There is also evidence that those materials are still in the lungs of those who inhaled them that day. When a team of New York pathologists examined the lung tissue of seven 9/11 responders who had developed serious lung problems in 2010, they found chrysotile asbestos, along with aluminum and magnesium silicates, small shards of glass and carbon nanotubes. Mesothelioma risk increases the longer asbestos remains in the lungs.

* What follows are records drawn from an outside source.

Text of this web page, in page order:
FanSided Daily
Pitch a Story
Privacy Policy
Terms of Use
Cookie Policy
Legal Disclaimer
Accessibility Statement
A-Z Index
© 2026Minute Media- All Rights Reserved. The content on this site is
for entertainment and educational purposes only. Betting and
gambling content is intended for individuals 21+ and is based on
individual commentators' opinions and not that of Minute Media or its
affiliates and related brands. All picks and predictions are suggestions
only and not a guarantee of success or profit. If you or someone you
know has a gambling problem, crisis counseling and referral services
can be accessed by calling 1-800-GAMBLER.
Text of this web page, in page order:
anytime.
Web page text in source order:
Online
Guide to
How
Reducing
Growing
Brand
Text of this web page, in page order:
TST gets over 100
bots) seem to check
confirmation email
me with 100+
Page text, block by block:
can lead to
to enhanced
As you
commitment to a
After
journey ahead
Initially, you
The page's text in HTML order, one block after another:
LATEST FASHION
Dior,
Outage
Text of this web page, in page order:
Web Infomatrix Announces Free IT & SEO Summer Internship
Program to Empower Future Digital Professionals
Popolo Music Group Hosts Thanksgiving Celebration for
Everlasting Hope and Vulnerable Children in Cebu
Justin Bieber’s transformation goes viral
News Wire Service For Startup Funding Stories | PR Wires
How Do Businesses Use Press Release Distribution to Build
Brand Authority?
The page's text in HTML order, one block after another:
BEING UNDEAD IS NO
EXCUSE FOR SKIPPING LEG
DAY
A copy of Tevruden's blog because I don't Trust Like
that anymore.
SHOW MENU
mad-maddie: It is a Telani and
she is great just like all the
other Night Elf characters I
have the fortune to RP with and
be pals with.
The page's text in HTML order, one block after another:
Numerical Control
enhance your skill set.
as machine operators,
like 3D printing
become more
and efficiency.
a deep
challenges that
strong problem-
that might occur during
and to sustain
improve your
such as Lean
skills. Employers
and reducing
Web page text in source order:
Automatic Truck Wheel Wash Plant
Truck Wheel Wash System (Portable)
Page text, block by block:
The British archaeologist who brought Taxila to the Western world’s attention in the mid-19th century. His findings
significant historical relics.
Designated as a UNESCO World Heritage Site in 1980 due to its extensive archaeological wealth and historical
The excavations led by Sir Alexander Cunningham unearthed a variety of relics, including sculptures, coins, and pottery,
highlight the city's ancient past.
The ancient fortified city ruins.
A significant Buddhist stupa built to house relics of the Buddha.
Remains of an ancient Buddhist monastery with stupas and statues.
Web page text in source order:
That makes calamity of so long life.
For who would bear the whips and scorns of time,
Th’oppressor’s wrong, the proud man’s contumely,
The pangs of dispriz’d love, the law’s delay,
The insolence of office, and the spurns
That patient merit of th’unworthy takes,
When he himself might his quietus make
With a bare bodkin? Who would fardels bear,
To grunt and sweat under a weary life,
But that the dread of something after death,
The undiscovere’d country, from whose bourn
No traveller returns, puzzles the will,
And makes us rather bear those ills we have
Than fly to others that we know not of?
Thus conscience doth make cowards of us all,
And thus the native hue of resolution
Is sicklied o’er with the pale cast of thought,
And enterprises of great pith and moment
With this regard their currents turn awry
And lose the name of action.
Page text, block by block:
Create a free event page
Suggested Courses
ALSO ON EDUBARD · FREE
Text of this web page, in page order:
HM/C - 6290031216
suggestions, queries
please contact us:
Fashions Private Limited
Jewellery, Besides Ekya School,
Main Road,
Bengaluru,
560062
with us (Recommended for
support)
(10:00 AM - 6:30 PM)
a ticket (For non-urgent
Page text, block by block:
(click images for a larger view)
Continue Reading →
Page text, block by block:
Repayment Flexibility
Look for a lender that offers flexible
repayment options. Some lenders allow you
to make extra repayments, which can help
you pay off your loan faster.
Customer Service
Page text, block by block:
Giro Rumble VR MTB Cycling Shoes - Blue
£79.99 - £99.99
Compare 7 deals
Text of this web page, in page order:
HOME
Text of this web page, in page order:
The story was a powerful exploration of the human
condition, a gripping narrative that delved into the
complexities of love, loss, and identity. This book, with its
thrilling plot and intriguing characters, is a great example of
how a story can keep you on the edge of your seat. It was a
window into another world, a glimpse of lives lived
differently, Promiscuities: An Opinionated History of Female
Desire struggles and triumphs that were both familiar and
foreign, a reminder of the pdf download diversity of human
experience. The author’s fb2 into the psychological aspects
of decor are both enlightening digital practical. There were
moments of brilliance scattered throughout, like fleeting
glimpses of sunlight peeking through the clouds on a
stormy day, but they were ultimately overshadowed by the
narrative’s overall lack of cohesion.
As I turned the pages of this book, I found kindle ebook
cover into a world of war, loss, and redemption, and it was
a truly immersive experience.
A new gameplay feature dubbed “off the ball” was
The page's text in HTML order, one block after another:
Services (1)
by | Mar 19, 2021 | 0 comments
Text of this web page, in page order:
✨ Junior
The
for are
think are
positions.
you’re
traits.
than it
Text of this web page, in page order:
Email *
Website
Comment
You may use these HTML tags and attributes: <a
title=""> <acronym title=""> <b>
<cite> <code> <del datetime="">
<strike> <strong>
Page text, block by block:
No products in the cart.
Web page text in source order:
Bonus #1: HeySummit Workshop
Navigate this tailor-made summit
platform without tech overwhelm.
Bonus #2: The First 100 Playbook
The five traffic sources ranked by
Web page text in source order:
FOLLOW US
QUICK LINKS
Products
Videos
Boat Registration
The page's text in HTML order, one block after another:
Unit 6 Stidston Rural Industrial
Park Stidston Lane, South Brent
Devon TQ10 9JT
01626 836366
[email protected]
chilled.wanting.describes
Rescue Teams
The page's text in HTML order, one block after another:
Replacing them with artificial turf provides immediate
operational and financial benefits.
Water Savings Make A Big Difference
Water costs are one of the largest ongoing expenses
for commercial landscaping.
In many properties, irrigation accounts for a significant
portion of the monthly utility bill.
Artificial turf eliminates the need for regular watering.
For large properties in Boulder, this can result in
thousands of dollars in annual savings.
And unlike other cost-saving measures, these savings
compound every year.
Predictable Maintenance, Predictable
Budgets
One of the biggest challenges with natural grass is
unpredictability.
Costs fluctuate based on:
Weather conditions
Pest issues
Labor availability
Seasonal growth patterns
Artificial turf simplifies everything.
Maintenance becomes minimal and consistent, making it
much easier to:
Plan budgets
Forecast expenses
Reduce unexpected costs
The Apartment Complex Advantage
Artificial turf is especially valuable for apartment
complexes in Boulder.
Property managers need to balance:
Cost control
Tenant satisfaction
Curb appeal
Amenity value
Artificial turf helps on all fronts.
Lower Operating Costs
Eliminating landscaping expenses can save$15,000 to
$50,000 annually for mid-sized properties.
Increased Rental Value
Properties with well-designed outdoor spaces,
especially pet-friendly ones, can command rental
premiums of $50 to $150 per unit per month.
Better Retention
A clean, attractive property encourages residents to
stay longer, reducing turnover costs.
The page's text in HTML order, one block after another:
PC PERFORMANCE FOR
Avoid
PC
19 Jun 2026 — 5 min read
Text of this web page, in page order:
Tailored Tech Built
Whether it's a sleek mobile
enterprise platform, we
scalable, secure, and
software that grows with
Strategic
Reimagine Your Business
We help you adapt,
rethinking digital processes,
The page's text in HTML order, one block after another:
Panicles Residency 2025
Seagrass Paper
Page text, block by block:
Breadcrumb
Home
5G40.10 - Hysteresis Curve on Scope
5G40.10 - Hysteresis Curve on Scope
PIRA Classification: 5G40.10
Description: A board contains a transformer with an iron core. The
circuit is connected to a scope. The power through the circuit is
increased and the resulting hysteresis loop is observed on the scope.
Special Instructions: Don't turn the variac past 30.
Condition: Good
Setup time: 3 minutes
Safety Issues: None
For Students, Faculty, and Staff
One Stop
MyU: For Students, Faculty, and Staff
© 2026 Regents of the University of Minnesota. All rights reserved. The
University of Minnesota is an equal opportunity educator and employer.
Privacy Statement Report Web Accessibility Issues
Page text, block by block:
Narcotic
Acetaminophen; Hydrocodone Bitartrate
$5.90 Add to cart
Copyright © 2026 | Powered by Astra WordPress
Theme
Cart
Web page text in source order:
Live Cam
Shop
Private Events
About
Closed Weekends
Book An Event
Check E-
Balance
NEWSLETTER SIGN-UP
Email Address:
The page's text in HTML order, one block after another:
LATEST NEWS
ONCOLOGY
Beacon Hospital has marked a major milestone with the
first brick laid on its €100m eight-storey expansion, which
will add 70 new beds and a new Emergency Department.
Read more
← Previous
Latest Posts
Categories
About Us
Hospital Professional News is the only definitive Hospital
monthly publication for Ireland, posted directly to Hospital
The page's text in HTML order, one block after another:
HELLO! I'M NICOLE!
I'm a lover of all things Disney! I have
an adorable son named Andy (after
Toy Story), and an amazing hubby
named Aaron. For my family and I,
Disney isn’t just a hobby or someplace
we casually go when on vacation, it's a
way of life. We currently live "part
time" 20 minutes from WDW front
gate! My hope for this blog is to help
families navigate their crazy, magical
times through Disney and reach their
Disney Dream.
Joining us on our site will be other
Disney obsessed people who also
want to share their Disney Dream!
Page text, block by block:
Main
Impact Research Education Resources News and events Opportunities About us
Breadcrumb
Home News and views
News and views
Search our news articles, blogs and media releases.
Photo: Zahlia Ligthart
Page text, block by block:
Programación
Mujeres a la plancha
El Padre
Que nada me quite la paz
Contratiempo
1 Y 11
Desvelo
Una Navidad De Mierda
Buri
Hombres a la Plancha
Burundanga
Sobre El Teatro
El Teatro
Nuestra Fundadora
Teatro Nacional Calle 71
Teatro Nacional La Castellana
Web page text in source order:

Respiratory problems like bronchitis and asthma had begun to show up among the exposed within weeks after the attack, but a 2006 report from researchers at Mount Sinai Medical Center warned that the long-term consequences of exposure are likely to include late-emerging diseases such as cancer. A more recent study of firefighters who were on the scene on 9/11 appears to bear that out. The firefighters had a higher incidence of all types of cancer. Although the study did not single out mesothelioma as being unusually common, its close association with asbestos and its 10 to 40 year latency period make it likely that the number of cases of mesothelioma among New Yorkers exposed on 9/11 will rise.

Sources:

Wu, M et al, “Case report: Lung disease in World Trade Center responders exposed to dust and smoke”, April 2010, Environmental Health Perspectives, pp. 499-504.
Lorber, M et al, “Assessment of inhalation exposures and potential health risks to the general population that resulted from the collapse of the World Trade Center towers”, October 2007, Risk Analysis, pp. 1203-21.
Moline, J, “Health consequences of the September 11 World Trade Center attacks: a review”, April-May 2006, Cancer Investigation, pp. 294-301.